Uit het onderzoek ter terechtzitting is voldoende gebleken dat de benadeelde partij als gevolg van het in zaak A onder 6 (ten aanzien van het bedrag van € 250.000,00 van 25 maart 2010) bewezen verklaarde handelen van de verdachte rechtstreeks schade heeft geleden tot een bedrag ad € 250.000,00. De verdachte is tot vergoeding van die schade gehouden zodat de vordering tot dat bedrag zal worden toegewezen. Anders dan de rechtbank zal het hof tevens een bedrag ad € 250,00 ter zake van verleende rechtsbijstand toewijzen.
Het hof ziet geen termen om, zoals door het openbaar ministerie gevorderd, ter zake van het bedrag van
€ 250.000,00 de schadevergoedingsmaatregel op te leggen. Weliswaar is de op dit punt geleden schade veroorzaakt doordat de benadeelde, [BP bedrijf 1], althans [A.S.], door de verdachte is opgelicht, maar de omstandigheden waaronder dit heeft plaatsgevonden, waaronder begrepen de beslissing van [A.S.] om aan de verdachte aanzienlijke bedragen te doen toekomen teneinde de verdachte in staat te stellen kennelijk illegale handelingen te verrichten ten behoeve van vermeende goudtransacties, brengen mee dat het niet op zijn plaats zou zijn de Staat te belasten met het ten behoeve van de benadeelde incasseren van deze vordering onder de verdachte.

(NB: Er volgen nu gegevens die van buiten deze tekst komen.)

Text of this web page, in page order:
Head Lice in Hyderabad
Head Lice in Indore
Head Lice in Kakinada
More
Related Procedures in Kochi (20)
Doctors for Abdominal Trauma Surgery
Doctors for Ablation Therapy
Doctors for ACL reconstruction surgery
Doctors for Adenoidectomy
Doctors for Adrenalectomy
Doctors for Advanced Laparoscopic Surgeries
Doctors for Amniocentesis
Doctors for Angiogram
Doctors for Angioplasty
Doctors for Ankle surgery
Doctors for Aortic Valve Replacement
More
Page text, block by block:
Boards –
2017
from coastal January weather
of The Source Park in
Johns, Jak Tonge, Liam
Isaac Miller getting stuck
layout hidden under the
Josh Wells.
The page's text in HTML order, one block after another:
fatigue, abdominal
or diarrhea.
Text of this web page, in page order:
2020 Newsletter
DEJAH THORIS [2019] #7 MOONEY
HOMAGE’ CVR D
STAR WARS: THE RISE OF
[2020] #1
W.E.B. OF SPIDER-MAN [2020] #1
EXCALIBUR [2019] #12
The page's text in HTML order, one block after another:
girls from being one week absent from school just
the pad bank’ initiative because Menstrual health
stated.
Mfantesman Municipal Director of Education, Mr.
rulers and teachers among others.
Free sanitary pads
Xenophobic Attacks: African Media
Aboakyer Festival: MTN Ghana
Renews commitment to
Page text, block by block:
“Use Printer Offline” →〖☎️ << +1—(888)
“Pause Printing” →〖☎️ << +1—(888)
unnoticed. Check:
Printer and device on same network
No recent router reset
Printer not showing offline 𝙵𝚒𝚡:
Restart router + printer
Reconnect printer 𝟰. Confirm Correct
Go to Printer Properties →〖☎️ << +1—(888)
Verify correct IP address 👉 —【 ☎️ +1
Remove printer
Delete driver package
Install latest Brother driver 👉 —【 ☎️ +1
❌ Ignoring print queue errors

Vordering van de benadeelde partij [BP bedrijf 3]

De benadeelde partij heeft zich in eerste aanleg in het strafproces gevoegd met een vordering tot schadevergoeding. Deze bedraagt € 50.000,00 aan materiële schade en € 250,00 aan kosten voor rechtsbijstand. De vordering is bij het vonnis waarvan beroep toegewezen tot een bedrag van
€ 50.000,00 aan materiële schade. De rechtbank heeft de vordering voor wat betreft de kosten voor rechtsbijstand afgewezen. De benadeelde partij heeft zich in hoger beroep opnieuw gevoegd in het strafproces voor het oorspronkelijke bedrag.
Uit het onderzoek ter terechtzitting is voldoende gebleken dat de benadeelde partij als gevolg van het in de zaak A onder 6 (ten aanzien van het bedrag van € 50.000,00 van 18 juni 2010) bewezen verklaarde handelen van de verdachte rechtstreeks schade heeft geleden tot een bedrag van € 50.000,00. De verdachte is tot vergoeding van die schade gehouden zodat de vordering tot dat bedrag zal worden toegewezen. Anders dan de rechtbank zal het hof tevens een bedrag ad € 250,00 ter zake van verleende rechtsbijstand toewijzen.
Het hof ziet geen termen om, zoals door het openbaar ministerie gevorderd, ter zake van het bedrag
van € 50.000,00 de schadevergoedingsmaatregel op te leggen. Weliswaar is de op dit punt geleden schade veroorzaakt doordat de benadeelde, [BP bedrijf 3], althans [A.S.], door de verdachte is opgelicht, maar de omstandigheden waaronder dit heeft plaatsgevonden, waaronder begrepen de beslissing van [A.S.] om aan de verdachte aanzienlijke bedragen te doen toekomen teneinde de verdachte in staat te stellen kennelijk illegale handelingen te verrichten ten behoeve van vermeende goudtransacties, brengen mee dat het niet op zijn plaats zou zijn de Staat te belasten met het ten behoeve van de benadeelde incasseren van deze vordering onder de verdachte.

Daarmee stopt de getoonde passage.